[Aim of the task]: With both ends included, repeat exactly the lines of the entries below from the one containing "出来るゲームを実現する． (56, 129)" down to the one containing "Bachelor’s Thesis Academic", and no others.

[Data excerpts]:
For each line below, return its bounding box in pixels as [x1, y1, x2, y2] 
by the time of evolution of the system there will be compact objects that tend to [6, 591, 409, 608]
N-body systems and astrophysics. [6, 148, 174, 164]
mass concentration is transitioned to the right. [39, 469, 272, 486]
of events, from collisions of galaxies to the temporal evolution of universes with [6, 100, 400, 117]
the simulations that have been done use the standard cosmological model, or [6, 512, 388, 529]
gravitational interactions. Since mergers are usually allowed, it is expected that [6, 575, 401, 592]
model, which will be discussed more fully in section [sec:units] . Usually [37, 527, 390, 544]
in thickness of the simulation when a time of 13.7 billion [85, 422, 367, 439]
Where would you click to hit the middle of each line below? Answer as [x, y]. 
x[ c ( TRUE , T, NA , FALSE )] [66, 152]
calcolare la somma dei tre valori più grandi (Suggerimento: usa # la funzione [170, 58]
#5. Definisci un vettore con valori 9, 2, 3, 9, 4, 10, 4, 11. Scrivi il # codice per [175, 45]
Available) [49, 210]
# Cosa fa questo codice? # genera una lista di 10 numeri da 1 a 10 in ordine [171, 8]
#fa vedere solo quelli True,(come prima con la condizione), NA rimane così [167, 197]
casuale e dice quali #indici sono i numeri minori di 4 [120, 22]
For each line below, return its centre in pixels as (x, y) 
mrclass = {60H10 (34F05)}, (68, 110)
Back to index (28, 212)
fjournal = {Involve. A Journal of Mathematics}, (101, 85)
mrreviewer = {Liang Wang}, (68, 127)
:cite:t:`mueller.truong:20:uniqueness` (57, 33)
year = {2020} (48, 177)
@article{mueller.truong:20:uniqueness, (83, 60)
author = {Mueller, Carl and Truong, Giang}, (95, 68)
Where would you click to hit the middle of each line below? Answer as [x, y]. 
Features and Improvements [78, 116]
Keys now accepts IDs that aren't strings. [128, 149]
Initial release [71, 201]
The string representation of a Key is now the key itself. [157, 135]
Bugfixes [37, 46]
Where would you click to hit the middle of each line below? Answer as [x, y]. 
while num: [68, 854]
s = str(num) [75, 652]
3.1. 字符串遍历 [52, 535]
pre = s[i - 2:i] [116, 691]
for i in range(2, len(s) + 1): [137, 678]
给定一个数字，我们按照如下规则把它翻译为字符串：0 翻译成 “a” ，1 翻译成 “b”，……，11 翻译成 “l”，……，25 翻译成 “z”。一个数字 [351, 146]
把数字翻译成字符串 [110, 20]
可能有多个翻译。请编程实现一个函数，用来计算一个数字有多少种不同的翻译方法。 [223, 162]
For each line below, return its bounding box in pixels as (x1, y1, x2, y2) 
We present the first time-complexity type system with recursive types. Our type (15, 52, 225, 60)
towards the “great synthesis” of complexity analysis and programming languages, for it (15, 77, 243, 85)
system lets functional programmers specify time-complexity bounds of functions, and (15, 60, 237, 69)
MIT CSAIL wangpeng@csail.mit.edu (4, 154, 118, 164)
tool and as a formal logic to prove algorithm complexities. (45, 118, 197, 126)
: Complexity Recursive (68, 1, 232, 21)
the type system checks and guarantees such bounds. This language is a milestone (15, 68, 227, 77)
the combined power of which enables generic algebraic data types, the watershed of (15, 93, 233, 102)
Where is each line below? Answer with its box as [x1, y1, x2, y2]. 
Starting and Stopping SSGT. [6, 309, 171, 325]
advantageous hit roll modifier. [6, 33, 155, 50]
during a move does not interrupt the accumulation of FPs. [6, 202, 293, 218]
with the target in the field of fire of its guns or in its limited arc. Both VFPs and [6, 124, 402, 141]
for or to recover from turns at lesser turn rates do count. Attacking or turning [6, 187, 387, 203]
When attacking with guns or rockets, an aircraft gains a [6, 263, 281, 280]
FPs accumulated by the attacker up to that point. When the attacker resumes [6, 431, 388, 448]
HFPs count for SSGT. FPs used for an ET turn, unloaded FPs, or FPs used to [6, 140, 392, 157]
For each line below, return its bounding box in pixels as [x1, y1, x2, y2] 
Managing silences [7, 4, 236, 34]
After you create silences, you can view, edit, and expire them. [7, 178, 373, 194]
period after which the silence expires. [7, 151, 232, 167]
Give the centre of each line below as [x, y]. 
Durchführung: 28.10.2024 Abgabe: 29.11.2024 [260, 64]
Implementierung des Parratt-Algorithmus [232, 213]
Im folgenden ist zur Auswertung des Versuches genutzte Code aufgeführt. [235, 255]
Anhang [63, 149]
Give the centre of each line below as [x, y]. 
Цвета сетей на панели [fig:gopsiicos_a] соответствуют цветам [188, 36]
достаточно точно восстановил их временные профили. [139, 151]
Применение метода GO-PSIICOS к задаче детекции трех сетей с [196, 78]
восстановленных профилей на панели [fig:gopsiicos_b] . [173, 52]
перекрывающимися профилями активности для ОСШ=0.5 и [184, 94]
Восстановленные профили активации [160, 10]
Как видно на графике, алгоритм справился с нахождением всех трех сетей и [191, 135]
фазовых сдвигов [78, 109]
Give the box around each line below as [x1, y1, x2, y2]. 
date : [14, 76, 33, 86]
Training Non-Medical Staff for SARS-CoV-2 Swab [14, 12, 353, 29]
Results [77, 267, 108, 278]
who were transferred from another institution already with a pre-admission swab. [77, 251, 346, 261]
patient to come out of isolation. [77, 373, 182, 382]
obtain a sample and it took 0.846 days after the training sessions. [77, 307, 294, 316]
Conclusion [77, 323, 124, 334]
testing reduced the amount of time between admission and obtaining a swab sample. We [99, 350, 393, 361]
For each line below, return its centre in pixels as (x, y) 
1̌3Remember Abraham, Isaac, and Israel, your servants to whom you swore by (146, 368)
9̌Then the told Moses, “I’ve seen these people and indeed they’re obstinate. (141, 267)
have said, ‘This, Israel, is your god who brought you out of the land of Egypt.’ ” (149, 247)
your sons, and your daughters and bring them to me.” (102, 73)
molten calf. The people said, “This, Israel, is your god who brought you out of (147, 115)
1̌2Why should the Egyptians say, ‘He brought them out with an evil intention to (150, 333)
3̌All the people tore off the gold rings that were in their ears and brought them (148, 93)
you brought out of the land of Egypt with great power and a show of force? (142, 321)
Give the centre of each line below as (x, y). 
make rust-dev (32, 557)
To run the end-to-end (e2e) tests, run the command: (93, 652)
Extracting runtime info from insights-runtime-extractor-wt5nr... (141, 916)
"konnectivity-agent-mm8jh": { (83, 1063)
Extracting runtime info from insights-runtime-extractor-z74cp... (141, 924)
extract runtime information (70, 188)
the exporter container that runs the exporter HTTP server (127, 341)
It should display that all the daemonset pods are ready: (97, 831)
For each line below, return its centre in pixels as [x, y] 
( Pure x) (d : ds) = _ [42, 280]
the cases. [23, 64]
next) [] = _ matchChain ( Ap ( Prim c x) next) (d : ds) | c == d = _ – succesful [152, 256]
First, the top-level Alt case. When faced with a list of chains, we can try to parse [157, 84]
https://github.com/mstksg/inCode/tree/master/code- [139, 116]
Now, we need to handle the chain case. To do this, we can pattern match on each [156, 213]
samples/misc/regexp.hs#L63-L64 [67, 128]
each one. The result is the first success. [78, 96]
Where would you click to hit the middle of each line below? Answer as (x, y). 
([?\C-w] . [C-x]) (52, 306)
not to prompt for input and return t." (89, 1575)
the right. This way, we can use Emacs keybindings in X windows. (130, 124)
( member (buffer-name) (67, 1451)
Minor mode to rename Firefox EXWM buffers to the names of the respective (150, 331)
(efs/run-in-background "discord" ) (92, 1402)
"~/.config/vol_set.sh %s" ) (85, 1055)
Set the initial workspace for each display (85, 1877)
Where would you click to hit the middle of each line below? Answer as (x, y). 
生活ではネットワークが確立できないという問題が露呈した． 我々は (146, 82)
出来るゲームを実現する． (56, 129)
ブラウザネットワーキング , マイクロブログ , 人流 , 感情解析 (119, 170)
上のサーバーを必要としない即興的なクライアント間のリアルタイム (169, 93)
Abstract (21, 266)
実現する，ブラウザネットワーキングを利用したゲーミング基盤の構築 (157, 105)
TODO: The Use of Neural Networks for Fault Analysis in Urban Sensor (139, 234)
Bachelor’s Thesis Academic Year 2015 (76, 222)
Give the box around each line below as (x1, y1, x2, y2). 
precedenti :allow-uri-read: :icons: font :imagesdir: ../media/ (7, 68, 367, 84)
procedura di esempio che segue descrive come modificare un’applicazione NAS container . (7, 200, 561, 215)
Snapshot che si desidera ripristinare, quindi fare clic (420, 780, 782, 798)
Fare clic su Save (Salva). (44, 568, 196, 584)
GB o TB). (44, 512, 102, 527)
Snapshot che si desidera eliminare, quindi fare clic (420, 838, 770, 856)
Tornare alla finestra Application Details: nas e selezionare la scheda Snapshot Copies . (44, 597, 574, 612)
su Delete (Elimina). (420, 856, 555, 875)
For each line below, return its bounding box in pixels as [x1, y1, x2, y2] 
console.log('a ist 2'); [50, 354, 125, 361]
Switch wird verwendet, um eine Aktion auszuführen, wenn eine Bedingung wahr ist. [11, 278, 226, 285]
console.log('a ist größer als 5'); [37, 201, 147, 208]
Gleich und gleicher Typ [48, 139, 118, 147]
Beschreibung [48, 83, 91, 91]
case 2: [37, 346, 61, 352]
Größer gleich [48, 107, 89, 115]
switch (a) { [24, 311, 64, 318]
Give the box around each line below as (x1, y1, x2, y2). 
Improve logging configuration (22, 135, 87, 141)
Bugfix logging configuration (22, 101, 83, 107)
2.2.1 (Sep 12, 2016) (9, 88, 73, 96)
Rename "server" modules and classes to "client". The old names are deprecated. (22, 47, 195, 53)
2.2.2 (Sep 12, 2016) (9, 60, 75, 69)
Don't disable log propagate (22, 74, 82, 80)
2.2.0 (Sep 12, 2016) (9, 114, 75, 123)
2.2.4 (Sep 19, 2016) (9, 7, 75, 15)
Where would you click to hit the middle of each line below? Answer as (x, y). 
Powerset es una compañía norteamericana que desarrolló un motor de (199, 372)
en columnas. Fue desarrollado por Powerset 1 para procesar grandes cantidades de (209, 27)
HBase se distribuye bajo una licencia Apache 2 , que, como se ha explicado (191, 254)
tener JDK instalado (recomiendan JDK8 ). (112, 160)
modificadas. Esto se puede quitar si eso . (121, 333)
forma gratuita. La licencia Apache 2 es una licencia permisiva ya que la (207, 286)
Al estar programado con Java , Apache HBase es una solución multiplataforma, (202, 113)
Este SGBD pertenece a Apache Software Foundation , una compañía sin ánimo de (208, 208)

[Answer for the task]:
出来るゲームを実現する． (56, 129)
ブラウザネットワーキング , マイクロブログ , 人流 , 感情解析 (119, 170)
上のサーバーを必要としない即興的なクライアント間のリアルタイム (169, 93)
Abstract (21, 266)
実現する，ブラウザネットワーキングを利用したゲーミング基盤の構築 (157, 105)
TODO: The Use of Neural Networks for Fault Analysis in Urban Sensor (139, 234)
Bachelor’s Thesis Academic Year 2015 (76, 222)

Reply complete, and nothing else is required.